Alarmados ante tanta mujer, digamos, robusta, se nos ocurre preguntar al camarero de un garito por el paradero de esas potentes que surfean las aguas neozelandesas en los documentales de National Geographic y otros de similar índole. «Australia, mates. They left to Australia long ago», responde con aspecto de sentir un dolor insoportable. Vale, un comentario que rebosa maldad; pero sorprenden las exuberantes gorduras que retumban en estos suelos de Dios. Hombres, mujeres, chavalería..., da igual. Hay un exceso de carnes de categoría superior; pesos de báscula industrial que no pasan inadvertidos para la vista menos aguda. Sorprende esta realidad cuando Nueva Zelanda es un país de espacios abiertos que proyecta en tu mente imágenes de gente mochileando por el descampado, remando en canoas o corriendo por la playa al atardecer, no engullendo comida basura con Ronald McDonald.
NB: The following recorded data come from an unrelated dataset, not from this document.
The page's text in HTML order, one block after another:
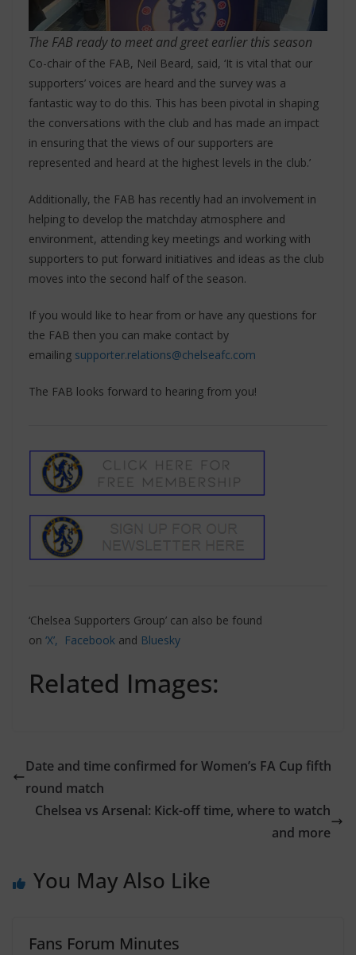
The FAB ready to meet and greet earlier this season
Co-chair of the FAB, Neil Beard, said, ‘It is vital that our
supporters’ voices are heard and the survey was a
fantastic way to do this. This has been pivotal in shaping
the conversations with the club and has made an impact
in ensuring that the views of our supporters are
represented and heard at the highest levels in the club.’
Additionally, the FAB has recently had an involvement in
helping to develop the matchday atmosphere and
environment, attending key meetings and working with
supporters to put forward initiatives and ideas as the club
moves into the second half of the season.
If you would like to hear from or have any questions for
the FAB then you can make contact by
emailing supporter.relations@chelseafc.com
The FAB looks forward to hearing from you!
‘Chelsea Supporters Group’ can also be found
on ‘X’, Facebook and Bluesky
Related Images:
Date and time confirmed for Women’s FA Cup fifth
round match
Chelsea vs Arsenal: Kick-off time, where to watch
and more
You May Also Like
Fans Forum Minutes
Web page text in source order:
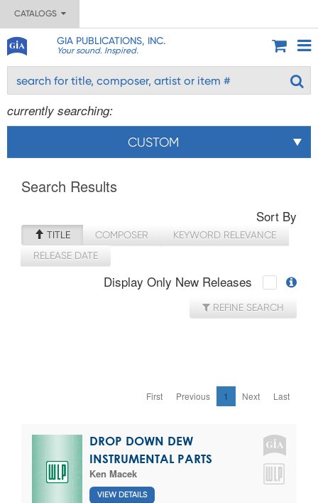
CATALOGS
GIA PUBLICATIONS, INC.
Your sound. Inspired.
currently searching:
CUSTOM
Search Results
Sort By
TITLE COMPOSER
KEYWORD RELEVANCE
RELEASE DATE
Display Only New Releases
REFINE SEARCH
First Previous 1 Next Last
DROP DOWN DEW
INSTRUMENTAL PARTS
Ken Macek
VIEW DETAILS
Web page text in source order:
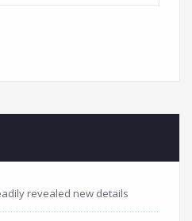
revealed new details
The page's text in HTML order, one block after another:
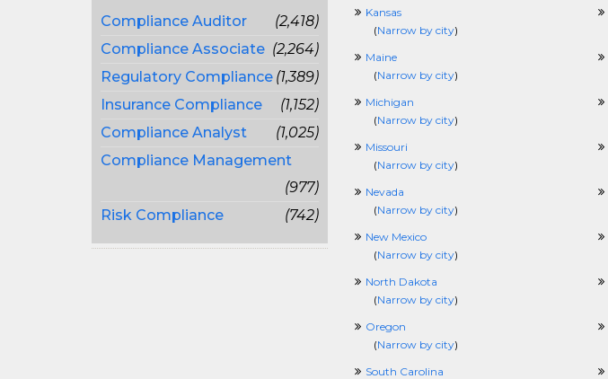
Compliance Auditor
(2,418)
Compliance Associate (2,264)
Regulatory Compliance (1,389)
Insurance Compliance
(1,152)
Compliance Analyst
(1,025)
Compliance Management
(977)
Risk Compliance
(742)
Kansas
(Narrow by city)
Maine
(Narrow by city)
Michigan
(Narrow by city)
Missouri
(Narrow by city)
Nevada
(Narrow by city)
New Mexico
(Narrow by city)
North Dakota
(Narrow by city)
Oregon
(Narrow by city)
South Carolina
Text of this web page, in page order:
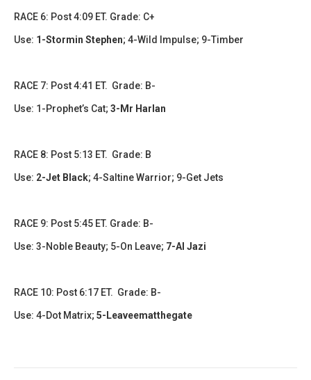
RACE 6: Post 4:09 ET. Grade: C+
Use: 1-Stormin Stephen; 4-Wild Impulse; 9-Timber
RACE 7: Post 4:41 ET. Grade: B-
Use: 1-Prophet’s Cat; 3-Mr Harlan
RACE 8: Post 5:13 ET. Grade: B
Use: 2-Jet Black; 4-Saltine Warrior; 9-Get Jets
RACE 9: Post 5:45 ET. Grade: B-
Use: 3-Noble Beauty; 5-On Leave; 7-Al Jazi
RACE 10: Post 6:17 ET. Grade: B-
Use: 4-Dot Matrix; 5-Leaveematthegate

Nueva Zelanda no defrauda; todo lo contrario, es un gran destino de viaje y bien merece el largo vuelo. Paisajes de naturaleza salvaje, carreteras interminables y una fuerte sensación de libertad. De euforia infantil, incluso. Uno de esos sitios en los que perderse y distraer las preocupaciones que cada cual lleva consigo, son fases que se suceden y encadenan con precisión. Todo aquí parece querer impulsarte hacia delante, animarte a ir más lejos, a seguir camino. «If you are looking for the past, look elsewhere: We have moved on», dice una pintada en los suburbios de Auckland.